А главное, что привораживает меня к Валдайскому краю, лежащему между двумя русскими столицами и на удивление сохранившему черты первозданности, это "мхи" - моховые болота от небольших гонобобельных мшарин и более обширных суболотей с сосняком метров десять-пятнадцать высотой до настоящих широких болот с замшелыми от старости соснушками ростом чуть повыше человека, до вовсе открытых гладей, где нет ни этих полуживых дряхлых сосенок, ни их товарищей - багульника и гонобобельника, а лишь мох-сфагнум, подбел да клюква.

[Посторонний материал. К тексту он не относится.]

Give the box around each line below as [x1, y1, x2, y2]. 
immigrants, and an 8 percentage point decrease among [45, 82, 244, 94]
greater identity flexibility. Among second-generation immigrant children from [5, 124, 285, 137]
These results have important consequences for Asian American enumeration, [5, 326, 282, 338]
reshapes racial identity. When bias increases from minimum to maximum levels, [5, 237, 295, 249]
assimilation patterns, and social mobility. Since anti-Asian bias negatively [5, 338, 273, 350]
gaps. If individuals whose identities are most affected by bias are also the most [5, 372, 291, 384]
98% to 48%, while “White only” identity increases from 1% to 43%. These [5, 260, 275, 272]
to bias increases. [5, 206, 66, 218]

И еще есть особенность Валдайской земли: сложный рельеф - холмы, беспорядочные волны. Они в сочетании с большими и малыми озерами и создают красоту, от которой глаз не оторвешь, они, возвышения, помогают видеть и болота во всю их ширь и мощь.

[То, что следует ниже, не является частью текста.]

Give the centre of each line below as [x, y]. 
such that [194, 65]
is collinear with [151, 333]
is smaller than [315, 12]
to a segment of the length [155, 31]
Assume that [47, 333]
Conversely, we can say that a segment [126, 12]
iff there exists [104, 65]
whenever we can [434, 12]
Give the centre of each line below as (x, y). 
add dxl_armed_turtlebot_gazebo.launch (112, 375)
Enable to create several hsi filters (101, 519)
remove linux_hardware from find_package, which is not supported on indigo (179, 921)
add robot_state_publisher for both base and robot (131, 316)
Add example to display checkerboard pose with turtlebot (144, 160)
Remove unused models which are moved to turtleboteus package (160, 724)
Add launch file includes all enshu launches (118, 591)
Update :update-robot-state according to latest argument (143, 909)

Праздник для меня побывать лишний раз среди этой красы, послушать извечную, неодолимую тишину мохового болота, глядеть на синеву лесов за ним.
А еще радостно бывало повидать здесь друга-охотника Сенина.

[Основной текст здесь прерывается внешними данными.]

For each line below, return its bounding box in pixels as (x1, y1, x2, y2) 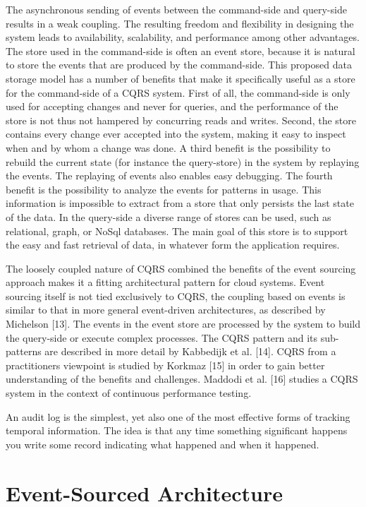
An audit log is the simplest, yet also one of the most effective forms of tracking (6, 409, 350, 424)
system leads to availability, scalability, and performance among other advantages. (6, 30, 360, 44)
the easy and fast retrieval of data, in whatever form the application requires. (6, 237, 340, 252)
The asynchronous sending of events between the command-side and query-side (6, 2, 347, 16)
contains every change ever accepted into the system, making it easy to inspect (6, 126, 346, 141)
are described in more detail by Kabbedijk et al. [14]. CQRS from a (44, 344, 336, 359)
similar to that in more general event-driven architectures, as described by (6, 302, 326, 317)
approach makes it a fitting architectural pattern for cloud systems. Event (6, 275, 325, 290)

В тот раз, когда уже пришло первозимье, поезд привез меня на полустанок поздним вечером. Часа три в ночной черноте одолевал я десяток километров по окаянной грязи, на которую одна управа - мороз. А его-то и не было.
Пришел я в деревню уже вовсе среди ночи, измученный и дорогой, и грузным рюкзаком, и ружьем в придачу. У Сенина, конечно спали.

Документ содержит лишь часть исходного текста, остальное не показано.